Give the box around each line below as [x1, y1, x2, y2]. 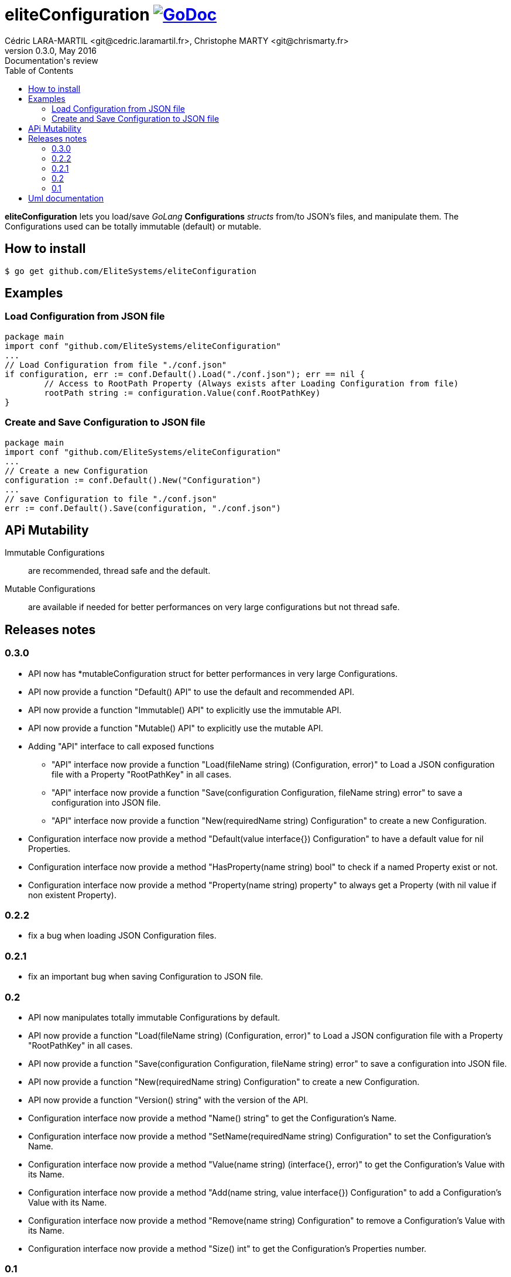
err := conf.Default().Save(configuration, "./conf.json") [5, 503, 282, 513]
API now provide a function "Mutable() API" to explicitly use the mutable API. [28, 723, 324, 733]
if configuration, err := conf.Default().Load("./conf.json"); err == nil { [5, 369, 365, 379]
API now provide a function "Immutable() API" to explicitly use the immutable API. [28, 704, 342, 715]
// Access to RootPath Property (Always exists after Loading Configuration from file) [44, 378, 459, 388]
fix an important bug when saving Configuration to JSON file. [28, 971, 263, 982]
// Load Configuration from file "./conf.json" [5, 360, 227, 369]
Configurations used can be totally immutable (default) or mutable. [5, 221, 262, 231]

# # # # # # #

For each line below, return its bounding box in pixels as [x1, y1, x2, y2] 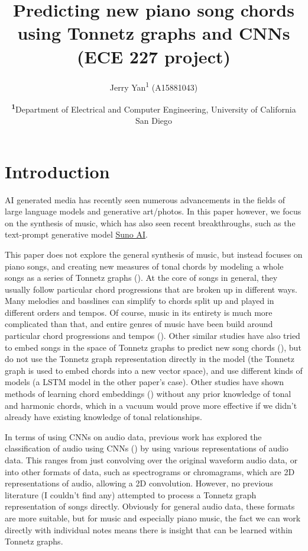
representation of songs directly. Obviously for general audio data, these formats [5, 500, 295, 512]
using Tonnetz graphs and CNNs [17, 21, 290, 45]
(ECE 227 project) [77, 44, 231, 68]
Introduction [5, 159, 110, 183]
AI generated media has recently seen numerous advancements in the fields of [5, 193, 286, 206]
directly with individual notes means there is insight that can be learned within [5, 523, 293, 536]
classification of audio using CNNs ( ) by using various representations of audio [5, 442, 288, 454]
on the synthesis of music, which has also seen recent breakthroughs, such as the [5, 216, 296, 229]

# # # # # # #

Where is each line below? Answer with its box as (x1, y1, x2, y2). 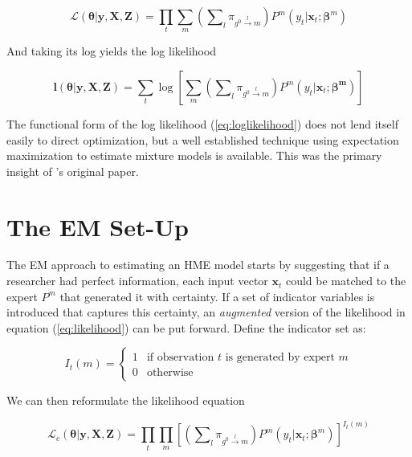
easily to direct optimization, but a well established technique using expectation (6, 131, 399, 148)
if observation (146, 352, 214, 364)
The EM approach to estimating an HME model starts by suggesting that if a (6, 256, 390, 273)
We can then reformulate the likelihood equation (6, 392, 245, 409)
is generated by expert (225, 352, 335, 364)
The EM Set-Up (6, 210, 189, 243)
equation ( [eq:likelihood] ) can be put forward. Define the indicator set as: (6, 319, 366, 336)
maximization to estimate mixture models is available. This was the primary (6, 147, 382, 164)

# # # # # # #

Every line above that holds the string "file" should be returned.

EXPECTED ANSWER>
// Access to RootPath Property (Always exists after Loading Configuration from file) [44, 378, 459, 388]
fix an important bug when saving Configuration to JSON file. [28, 971, 263, 982]
// Load Configuration from file "./conf.json" [5, 360, 227, 369]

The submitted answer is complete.